Rewind

-Erwin-

Petra ha gli occhi fissi sullo schermo d'innanzi a lei, l'aria distrutta e le labbra contratte in un'espressione afflitta. Non mi ha più rivolto la parola da quando si è messa all'opera con il paziente, se non per dettarmi informazioni riguardanti il suo stato di salute, che man mano ho trascritto nel suo fascicolo. Nemmeno si volta a guardarmi quando il mio telefono prende a squillare, ma la vedo contorcere il viso in una smorfia di disappunto nell'esatto momento in cui rispondo alla chiamata con un "tesoro".

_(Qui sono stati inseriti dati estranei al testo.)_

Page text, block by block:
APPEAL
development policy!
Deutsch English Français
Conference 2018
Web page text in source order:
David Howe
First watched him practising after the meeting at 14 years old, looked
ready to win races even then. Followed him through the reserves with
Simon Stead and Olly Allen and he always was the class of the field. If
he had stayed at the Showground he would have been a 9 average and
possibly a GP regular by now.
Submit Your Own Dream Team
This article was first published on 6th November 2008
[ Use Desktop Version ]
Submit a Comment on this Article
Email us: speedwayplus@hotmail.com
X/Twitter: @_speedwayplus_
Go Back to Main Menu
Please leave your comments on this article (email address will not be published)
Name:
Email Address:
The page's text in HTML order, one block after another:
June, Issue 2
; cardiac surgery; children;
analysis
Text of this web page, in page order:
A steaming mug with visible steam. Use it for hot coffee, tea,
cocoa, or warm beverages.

Non mi aspettavo certamente di essere chiamato dal mio ragazzo a quell'ora, mi è dunque impossibile nascondere un fremito d'emozione: è sempre un piacere sentire la sua voce. Eppure l'orrore prende possesso del mio corpo, colpendomi dritto alla bocca dello stomaco, nell'esatto momento in cui scandisce le prime parole. Vuole sapere dove sono e percepisco l'agitazione fin dalla prima sillaba: sembra sull'orlo di una crisi di pianto nervosa.

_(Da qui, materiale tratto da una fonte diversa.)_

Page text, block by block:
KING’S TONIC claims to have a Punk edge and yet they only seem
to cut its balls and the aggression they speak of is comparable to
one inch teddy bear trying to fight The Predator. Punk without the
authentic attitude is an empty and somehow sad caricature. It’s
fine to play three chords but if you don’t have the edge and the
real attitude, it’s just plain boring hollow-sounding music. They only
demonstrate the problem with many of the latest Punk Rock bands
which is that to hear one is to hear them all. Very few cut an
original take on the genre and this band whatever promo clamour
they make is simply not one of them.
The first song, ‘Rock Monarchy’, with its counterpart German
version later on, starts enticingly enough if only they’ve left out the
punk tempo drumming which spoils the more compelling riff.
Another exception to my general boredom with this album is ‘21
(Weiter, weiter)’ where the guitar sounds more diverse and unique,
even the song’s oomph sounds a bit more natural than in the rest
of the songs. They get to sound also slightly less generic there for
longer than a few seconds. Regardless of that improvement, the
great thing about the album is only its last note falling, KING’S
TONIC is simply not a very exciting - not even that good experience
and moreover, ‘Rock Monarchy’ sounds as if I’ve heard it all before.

«Hey, che succede?» gli sussurro, cercando di apparire il più tranquillo possibile, nonostante il moto d'ansia che pian piano mi sta crescendo nel petto.

«Non lo so! Cristo santo, sta andando tutto a puttane, sono dannatamente confuso. - biascica. -Puoi venire qui?» mi domanda infine, dopo una pausa di silenzio. E se qualcosa fosse andato storto durante il suo trattamento? Se pian piano gli stesse ritornando la memoria? Impossibile. Allontano quelle idee malsane dalla mia mente: in tanti anni una cosa del genere non si è mai verificata e il trattamento di Levi è stato assolutamente perfetto. Allontano il telefono dall'orecchio, coprendo con una mano il microfono.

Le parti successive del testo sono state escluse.